Jordan tried to make tiktok and instagram reels for his chess startup, but found that he was spending at least 10 minutes per minute of actual video he recorded. It became a tedious, repetitive job of cutting dead space, comparing takes, and removing filler words.

What it does

Snip automatically removes filler words, cuts dead space, and chooses your best takes from one video with multiple takes. It also creates customizable subtitles that highlight each word as its spoken in real time. Scrub through your video, find your best takes, and fine tune trimming on the automatic cuts to make the perfect video with only a couple of sliders. One-click export makes it easy to bring your newly edited video to any platform.

How we built it

We built Snip as a SvelteKit app using Svelte 5 runes for state management and TailwindCSS v4 for styling. The UI is put together with shadcn-svelte and bits-ui components, giving us a clean video editor layout with a sidebar and resizable preview panes.

For the video processing pipeline, we stitched together a few services. When a user uploads a video, we send it to AssemblyAI to get a full transcript with word-level timestamps. Then we pass that transcript to ChatGPT 5.4 (via the Vercel AI SDK and OpenRouter) and ask it to label every single word, deciding which parts are keepers and which are filler, mistakes, or tangents. We force structured output by making GPT use a required tool call, so we always get clean data back.

Once we have the labeled words, we group them into contiguous segments and build an autocut job that tells the editor exactly which clips to keep. The user can then preview the cuts in the browser and tweak anything the AI got wrong. The whole thing runs through a simple polling flow so the UI stays responsive while transcription and analysis happen in the background.

Challenges we ran into

Successfully getting the LLM to find semantic chunks that we can group together and compare to other semantic chunks (to find matching takes in the transcript) was much harder than expected. We ended up having the system assign per-word labels collapsed into contiguous time-bounded segments (put consecutive words with the same label into timed segments). When a speaker retries the same line three times, we get three segments sharing one label, making it obvious which takes are interchangeable and easy to choose the best one.

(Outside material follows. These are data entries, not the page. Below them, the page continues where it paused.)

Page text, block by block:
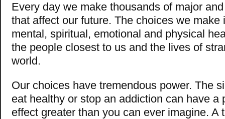
Every day we make thousands of major
that affect our future. The choices we make
mental, spiritual, emotional and physical
the people closest to us and the lives of
world.
Our choices have tremendous power. The
eat healthy or stop an addiction can have a
effect greater than you can ever imagine. A
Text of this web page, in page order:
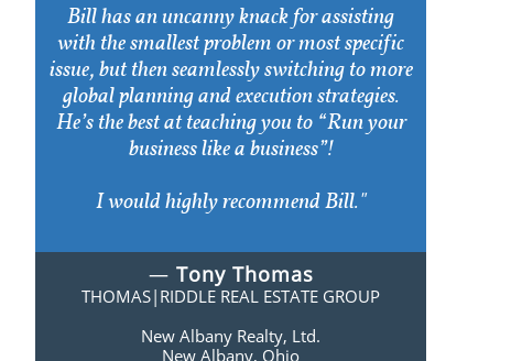
Bill has an uncanny knack for assisting
with the smallest problem or most specific
issue, but then seamlessly switching to more
global planning and execution strategies.
He’s the best at teaching you to “Run your
business like a business”!
I would highly recommend Bill."
— Tony Thomas
THOMAS|RIDDLE REAL ESTATE GROUP
New Albany Realty, Ltd.
New Albany, Ohio
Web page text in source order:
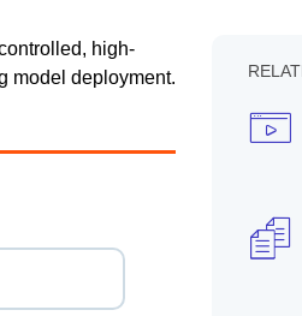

Once we deployed to Vercel, we realized our video uploads were way too big and Vercel was outright rejecting them. Serverless functions have a hard limit on request body size (around 4.5MB), and most real video files blow right past that. To fix it, we switched to a direct-to-storage upload pattern. Instead of routing the video file through our own API, the browser uploads the file straight to blob storage and only sends us back a URL. Our server then hands that URL off to AssemblyAI for transcription, so our API routes never have to touch the raw video bytes. That sidestepped Vercel's body size limit entirely and made uploads way faster since the file only makes one trip instead of two.

Accomplishments that we're proud of

Interchangeable Take Detection: Getting the system to recognize when a speaker repeated the same line across multiple attempts, and grouping those attempts together as swappable options, took a lot of iteration. We landed on a pipeline that labels every word in the transcript individually, validates 100% coverage, then collapses consecutive same-label words into timed segments. The result: when someone does three takes of the same line, we surface all three as interchangeable, and the editor can pick the best one automatically (or let you choose).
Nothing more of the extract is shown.